SQL Server Maintenance Plans (Part 2)
25 October 2012, by Mike McLean
Welcome to the second part of my post on SQL Server Maintenance Plans.
Last time, we looked at the Control Flow UI, and wrapped our heads around how to get the Plan to do the actions in the sequence that we want. This time, I’ll show you a GOTCHA relating to making those actions do what you want. Specifically, about …
Executing Agent Jobs from Maintenance Plans
Disclaimer: The following comes from SQL Server 2005 and may not apply to later versions, although I looked briefly at SQL 2008 and it appeared to be set up the same way.
As you may have noticed in the first post, one of the tasks that can be run is to execute an agent job. Great!
The UI seems pretty clear: you just select a Job to run and it will act just like all the other tasks – in that you plug it into the rest of your plan by assigning other tasks dependencies on whether the Job succeeds, and then SQL Server will run the Agent and run subsequent tasks according to the outcome.
If you experiment, you’ll start to think that the task is treated as always succeeding:
Running this, you’ll always end up hitting A!
What’s more … you’ll discover that the email gets sent immediately, not after the 5 minutes is up! Strange, since when the first task is a backup task you don’t get the Notification until the Backup completes.
The cause (as those of you who noticed the “View T-SQL” button in the UI may have guessed) is msdb.dbo.sp_Start_Job.
Microsoft helpfully provides a built in sproc to start Agent Jobs. Unfortunately, it does exactly that: it starts the job … and then turns around and boasts about how successful it was at starting the job. sp_Start_Job executes the job asynchronously – it returns immediately and the return value is “Did the job start successfully.” (Pretty much equivalent to “Did I find a job with that name, that wasn’t already running”) It doesn’t wait for the Job to finish and it doesn’t report the success value of the Job itself!
So the Maintenance Plan Task does the same: it will immediately return a success as long as the job started at all.
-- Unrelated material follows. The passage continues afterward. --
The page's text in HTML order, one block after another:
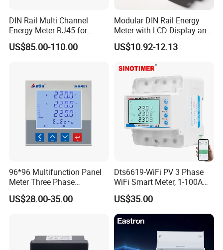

Whilst I concede that knowing whether the job was started is valuable, it’s not much good if you’re trying to report on whether the complete backup plan as a whole has succeeded!
I couldn’t find a way around this at all, and was eventually forced to use a custom Synchronous Job Execution sproc mainly copied from Pavel Pawlowski and then tweaked for our particular use cases. All credit, and much thanks, goes to him.
The sproc actually comprises three parts:
- A function (fnGetJobStatus) to poll a job’s status “Running”, “Succeded”, “Failed”, plus a couple of obscure cases. It works by examining msdb.dbo.SysJobActivity and msdb.dbo.SysJobHistory
- A sproc (spWaitForJob) to sit in a lazy loop waiting for a job to finish.
- And finally a sproc (spSynchControlledRunJob) to handle running agent jobs in a controllable manner (also includes a “wait for it to finish, then start a new one” option).
(The details of these three SQL scripts can be found on Pavel’s site as linked above):
Finally, the sproc could then be executed directly in the Backup Plan, since one of the other options for tasks in a Maintenance Plan is “Execute custom SQL”.
And finally, we have reliable reporting of our Backup tasks. Phew!
Hopefully these posts will save someone a load of time as they discover and probe their way through these minefields. Or alternatively, it will give you a chance for a good laugh before telling me that there’s a trivial, built-in way of doing all this stuff (I spent a reasonable amount of time looking for such a solution at the time, but perhaps my Google-fu was weak that day).
Comments on doing this sort of thing in later SQL Server versions would be particularly welcome: I looked very briefly and confirmed that the “Start Agent Jobs” still uses sp_Start_Job, but perhaps there’s an obscure, better, new way around this issue?